Assim que o paciente é diagnosticado com uma lesão osteocondral, exames diagnósticos são feitos para obter um modelo específico da área lesionada. Esse molde é usado para imprimir em 3D um “andaime” que usa duas misturas: uma de polímero personalizado e outra, de cerâmica. Depois da impressão, os “andaimes” podem ser implantados cirurgicamente na região danificada. A segunda mistura, de cerâmica, tem poros embutidos para que as próprias células e os vasos sanguíneos do paciente consigam se infiltrar no implante, eventualmente permitindo que ele se torne parte natural do osso e da cartilagem. A chave do estudo é copiar o tecido que será transformado gradualmente de cartilagem, na superfície, para o osso, por dentro.
“A porosidade foi incluída para que a disposição dos vasos sanguíneos possam crescer a partir do osso nativo. Nós não temos que fabricá-los, nós mesmos”, afirma Bittner. A longo prazo, os pesquisadores poderão descobrir como imprimir um implante para lesões osteocondrais que se encaixe perfeitamente em cada paciente, permitindo que o implante poroso cresça e consiga se unir ao osso e à cartilagem.

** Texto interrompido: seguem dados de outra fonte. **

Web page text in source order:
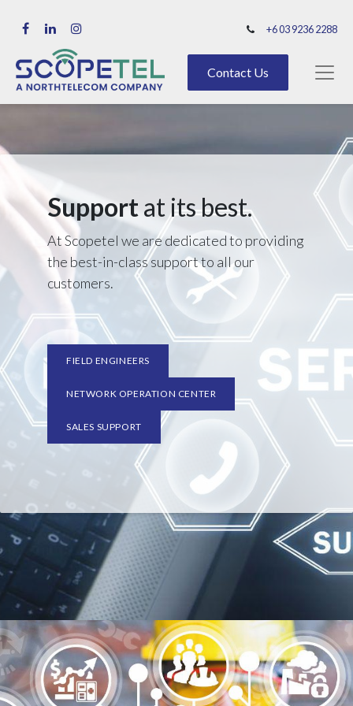
+6 03 9236 2288
Contact Us
Supportat its best.
At Scopetel we are dedicated to providing
the best-in-class support to all our
customers.
FIELD ENGINEERS
NETWORK OPERATION CENTER
SALES SUPPORT
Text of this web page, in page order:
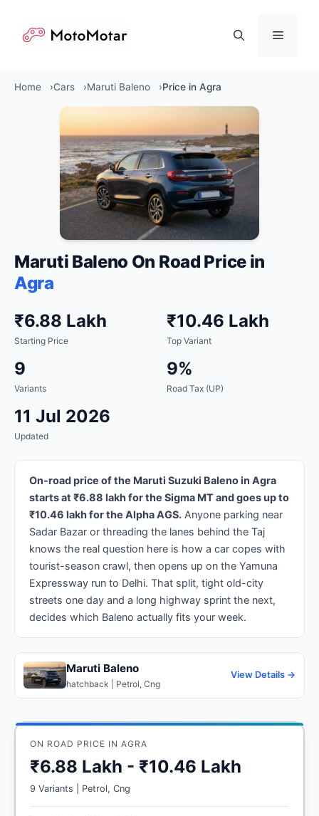
content
Menu
Home Cars Maruti Baleno Price in Agra
Maruti Baleno On Road Price in
Agra
₹6.88 Lakh
Starting Price
₹10.46 Lakh
Top Variant
9
Variants
9%
Road Tax (UP)
11 Jul 2026
Updated
On-road price of the Maruti Suzuki Baleno in Agra
starts at ₹6.88 lakh for the Sigma MT and goes up to
₹10.46 lakh for the Alpha AGS. Anyone parking near
Sadar Bazar or threading the lanes behind the Taj
knows the real question here is how a car copes with
tourist-season crawl, then opens up on the Yamuna
Expressway run to Delhi. That split, tight old-city
streets one day and a long highway sprint the next,
decides which Baleno actually fits your week.
Maruti Baleno
hatchback | Petrol, Cng
View Details →
ON ROAD PRICE IN AGRA
₹6.88 Lakh - ₹10.46 Lakh
9 Variants | Petrol, Cng

“O que mais se pesquisa na área de lesões em atletas é um tratamento eficaz, que possa curar o atleta o mais rápido possível para ele retornar ao esporte. Essa pesquisa apresenta mais uma tentativa de tratar umas das piores lesões que podem ocorrer no atleta, as de cartilagem nas articulações”, diz José Humberto de Souza Borges, mestrando em medicina esportiva pela Universidade Federal de São Paulo (Unifesp). “Os pesquisadores tentam reproduzir uma cartilagem artificial para substituir a cartilagem danificada porque, em uma lesão desse tipo, o organismo não consegue se regenerar, o que leva a dores constantes, limitações dos movimentos, perda de rendimento e, consequentemente, um longo período de afastamento de suas atividades, até mesmo ao abandono ao esporte.”

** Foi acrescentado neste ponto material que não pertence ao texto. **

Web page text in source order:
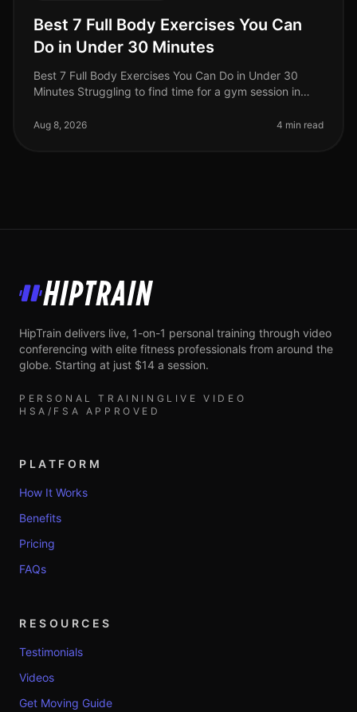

Para Bruno Rezende, especialista em cirurgia de quadril e joelho pelo Hospital Mount Sinai, filiado à Universidade de Toronto, no Canadá, os possíveis desdobramentos da pesquisa podem significar um grande avanço. “Hoje, não temos muitas alternativas para o tratamento dessas lesões, e parte das alternativas existentes inviabilizam o retorno ao esporte”, ressalta. Antonios Mikos, bioengenheiro e coautor do estudo, ressalta a importância do experimento: “O que fizemos é impactante e pode levar a novas soluções de medicina regenerativa”, garante.